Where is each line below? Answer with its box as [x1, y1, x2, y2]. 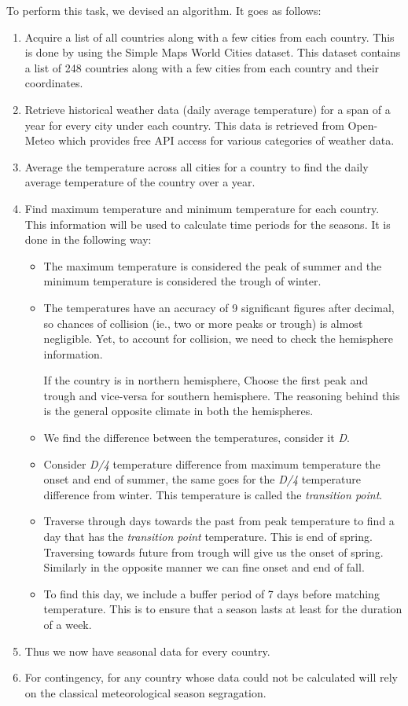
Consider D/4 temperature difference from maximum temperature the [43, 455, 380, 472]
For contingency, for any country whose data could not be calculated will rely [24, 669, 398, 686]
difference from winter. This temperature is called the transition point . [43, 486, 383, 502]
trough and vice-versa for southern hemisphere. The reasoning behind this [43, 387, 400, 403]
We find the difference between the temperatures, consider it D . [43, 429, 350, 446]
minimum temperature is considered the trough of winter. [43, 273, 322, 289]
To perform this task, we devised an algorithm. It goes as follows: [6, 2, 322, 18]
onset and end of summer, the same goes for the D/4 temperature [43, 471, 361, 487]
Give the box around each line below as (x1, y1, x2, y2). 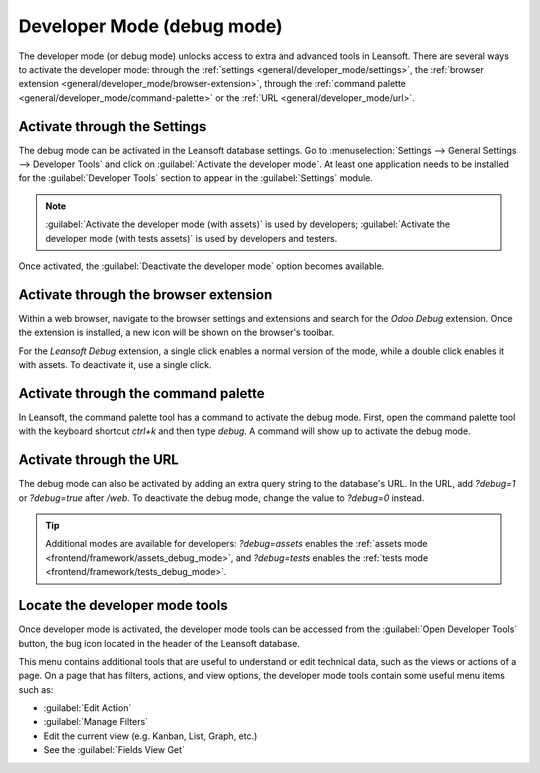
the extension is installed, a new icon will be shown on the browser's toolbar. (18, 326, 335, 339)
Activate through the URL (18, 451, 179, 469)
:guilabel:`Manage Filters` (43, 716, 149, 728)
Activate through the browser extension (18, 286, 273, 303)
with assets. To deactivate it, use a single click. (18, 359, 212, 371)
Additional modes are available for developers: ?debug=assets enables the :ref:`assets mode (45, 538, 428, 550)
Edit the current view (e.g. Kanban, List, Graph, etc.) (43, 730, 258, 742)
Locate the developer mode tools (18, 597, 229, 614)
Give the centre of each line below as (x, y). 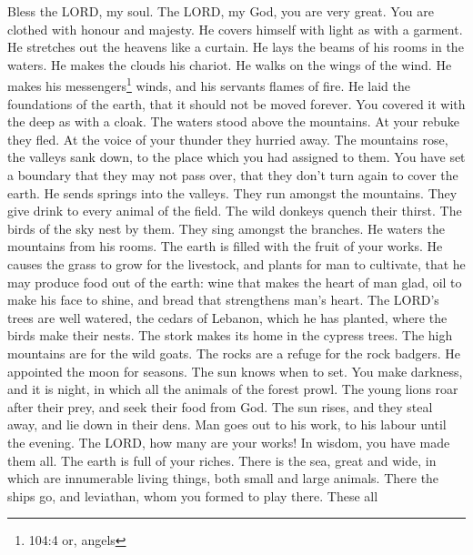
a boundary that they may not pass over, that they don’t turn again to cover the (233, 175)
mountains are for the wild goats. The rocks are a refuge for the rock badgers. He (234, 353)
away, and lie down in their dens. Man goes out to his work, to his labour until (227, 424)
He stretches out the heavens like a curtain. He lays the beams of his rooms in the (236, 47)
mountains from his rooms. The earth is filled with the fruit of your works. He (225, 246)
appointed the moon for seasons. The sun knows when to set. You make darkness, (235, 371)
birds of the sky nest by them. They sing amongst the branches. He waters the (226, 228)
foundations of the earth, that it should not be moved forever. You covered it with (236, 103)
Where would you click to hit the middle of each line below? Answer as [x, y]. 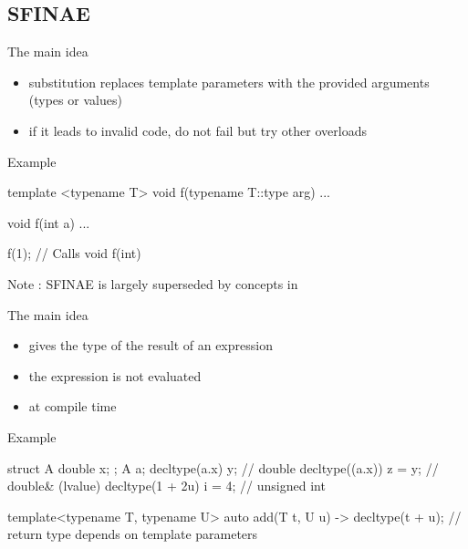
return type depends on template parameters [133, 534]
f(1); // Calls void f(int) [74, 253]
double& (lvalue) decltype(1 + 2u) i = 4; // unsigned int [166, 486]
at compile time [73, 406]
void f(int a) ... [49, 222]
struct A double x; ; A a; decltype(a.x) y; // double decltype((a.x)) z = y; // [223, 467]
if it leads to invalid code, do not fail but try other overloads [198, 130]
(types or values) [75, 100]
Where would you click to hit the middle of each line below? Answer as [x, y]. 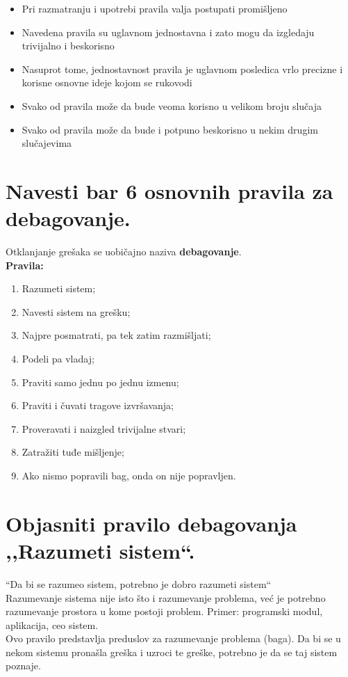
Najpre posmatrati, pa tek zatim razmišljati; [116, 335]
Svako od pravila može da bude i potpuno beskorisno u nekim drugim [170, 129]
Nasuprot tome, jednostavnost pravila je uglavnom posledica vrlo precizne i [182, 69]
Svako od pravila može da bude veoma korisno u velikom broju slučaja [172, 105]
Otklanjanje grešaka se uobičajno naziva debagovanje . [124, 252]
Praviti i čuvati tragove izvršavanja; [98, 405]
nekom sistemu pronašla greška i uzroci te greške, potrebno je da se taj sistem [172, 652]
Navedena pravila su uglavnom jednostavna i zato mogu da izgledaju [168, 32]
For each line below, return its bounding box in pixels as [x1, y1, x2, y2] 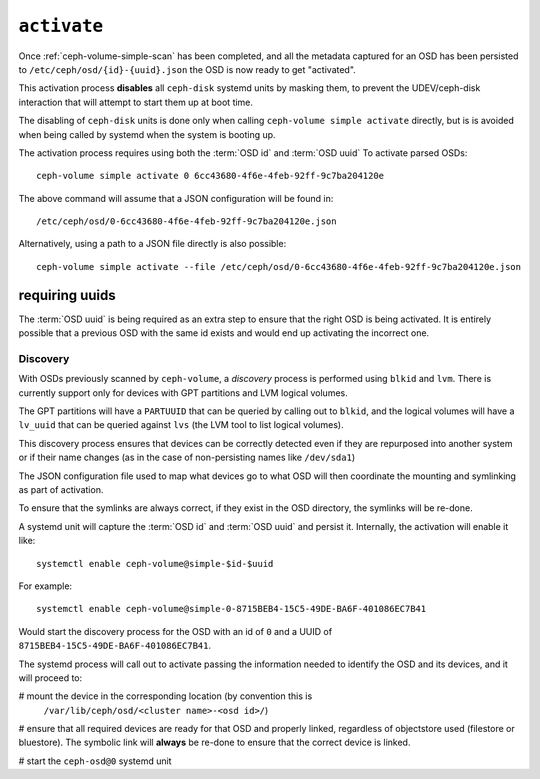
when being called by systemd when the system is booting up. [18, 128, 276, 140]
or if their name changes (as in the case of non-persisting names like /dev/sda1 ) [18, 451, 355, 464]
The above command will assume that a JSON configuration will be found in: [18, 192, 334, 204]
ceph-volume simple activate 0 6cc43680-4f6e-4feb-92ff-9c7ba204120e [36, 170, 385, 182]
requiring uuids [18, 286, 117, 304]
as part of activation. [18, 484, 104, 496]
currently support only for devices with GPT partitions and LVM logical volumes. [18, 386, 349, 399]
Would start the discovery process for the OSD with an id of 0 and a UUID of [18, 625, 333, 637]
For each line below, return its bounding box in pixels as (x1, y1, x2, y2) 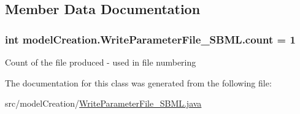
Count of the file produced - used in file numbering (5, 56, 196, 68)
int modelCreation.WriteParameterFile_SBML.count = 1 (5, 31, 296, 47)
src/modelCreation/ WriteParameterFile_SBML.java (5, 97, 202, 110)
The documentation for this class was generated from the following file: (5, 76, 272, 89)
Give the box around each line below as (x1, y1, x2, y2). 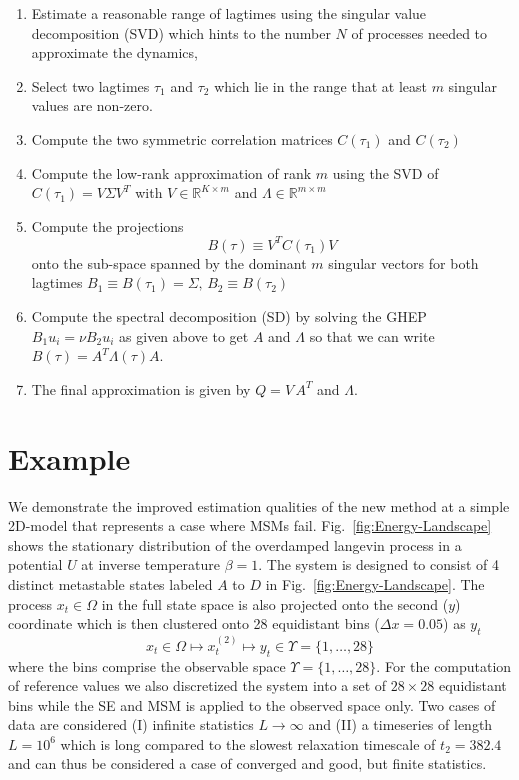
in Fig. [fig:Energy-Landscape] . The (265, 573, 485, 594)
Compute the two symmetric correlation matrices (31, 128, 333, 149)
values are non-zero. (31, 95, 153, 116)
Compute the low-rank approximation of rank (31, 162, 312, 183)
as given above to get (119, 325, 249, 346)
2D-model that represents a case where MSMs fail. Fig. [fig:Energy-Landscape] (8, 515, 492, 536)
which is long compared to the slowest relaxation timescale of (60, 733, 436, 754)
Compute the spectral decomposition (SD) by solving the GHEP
****
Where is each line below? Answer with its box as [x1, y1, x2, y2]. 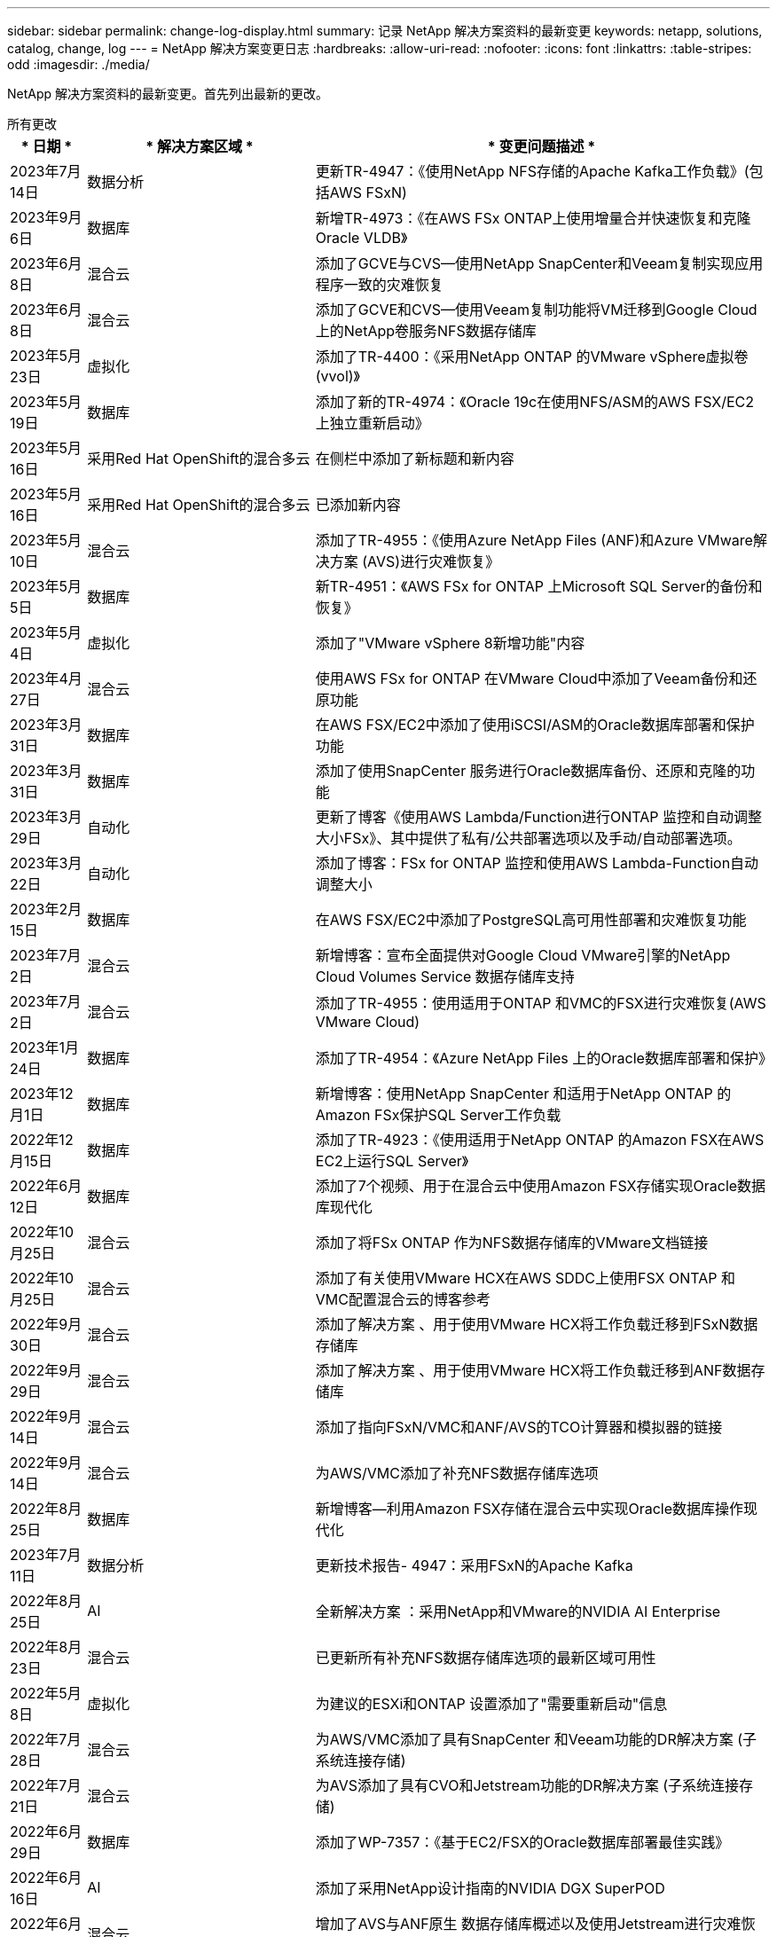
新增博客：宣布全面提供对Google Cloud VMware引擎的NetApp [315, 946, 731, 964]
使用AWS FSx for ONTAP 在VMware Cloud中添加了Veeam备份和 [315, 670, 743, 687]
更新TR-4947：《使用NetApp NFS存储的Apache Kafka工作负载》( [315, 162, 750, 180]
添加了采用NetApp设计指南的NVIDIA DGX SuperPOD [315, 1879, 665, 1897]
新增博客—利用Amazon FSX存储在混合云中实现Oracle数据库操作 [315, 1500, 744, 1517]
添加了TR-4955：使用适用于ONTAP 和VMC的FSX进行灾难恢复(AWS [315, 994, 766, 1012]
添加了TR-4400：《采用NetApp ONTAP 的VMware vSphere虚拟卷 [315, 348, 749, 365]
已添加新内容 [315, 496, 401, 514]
****
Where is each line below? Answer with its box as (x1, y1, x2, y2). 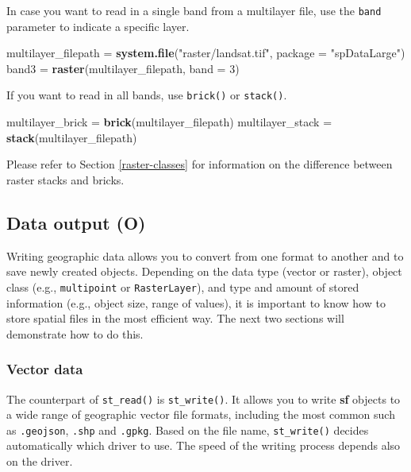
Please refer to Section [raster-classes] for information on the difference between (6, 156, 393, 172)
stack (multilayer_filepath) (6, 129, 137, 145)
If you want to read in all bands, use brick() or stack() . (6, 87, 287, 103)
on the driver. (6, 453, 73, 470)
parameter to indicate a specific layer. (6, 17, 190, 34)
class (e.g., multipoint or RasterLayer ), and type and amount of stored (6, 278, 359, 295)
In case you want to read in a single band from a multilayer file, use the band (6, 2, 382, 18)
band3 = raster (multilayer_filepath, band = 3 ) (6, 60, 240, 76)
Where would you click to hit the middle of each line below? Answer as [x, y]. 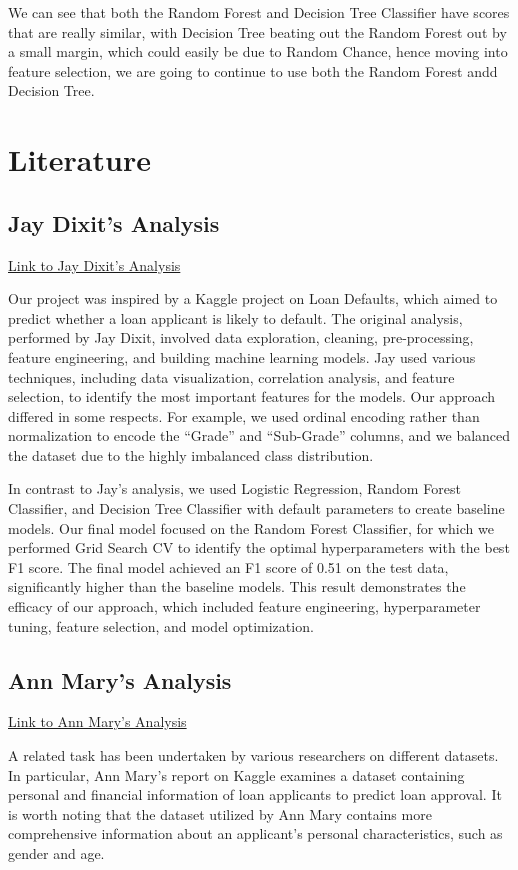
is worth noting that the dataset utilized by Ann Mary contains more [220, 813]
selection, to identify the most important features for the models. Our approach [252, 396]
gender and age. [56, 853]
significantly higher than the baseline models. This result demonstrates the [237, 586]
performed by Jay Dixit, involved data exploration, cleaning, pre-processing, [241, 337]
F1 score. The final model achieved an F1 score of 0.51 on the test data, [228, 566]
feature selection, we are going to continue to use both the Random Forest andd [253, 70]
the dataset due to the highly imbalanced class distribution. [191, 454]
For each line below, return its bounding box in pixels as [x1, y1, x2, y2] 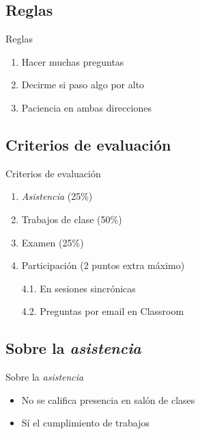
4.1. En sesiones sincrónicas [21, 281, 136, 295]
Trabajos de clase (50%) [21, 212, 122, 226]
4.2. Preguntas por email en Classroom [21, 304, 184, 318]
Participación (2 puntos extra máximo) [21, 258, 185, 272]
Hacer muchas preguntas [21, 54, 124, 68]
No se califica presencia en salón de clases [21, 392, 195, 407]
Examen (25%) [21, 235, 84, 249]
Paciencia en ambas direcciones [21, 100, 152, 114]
****
(TASK OBJECTIVE):
The expected answer is every line above in which the word "selection" appears.

(RESULT):
selection, to identify the most important features for the models. Our approach [252, 396]
feature selection, we are going to continue to use both the Random Forest andd [253, 70]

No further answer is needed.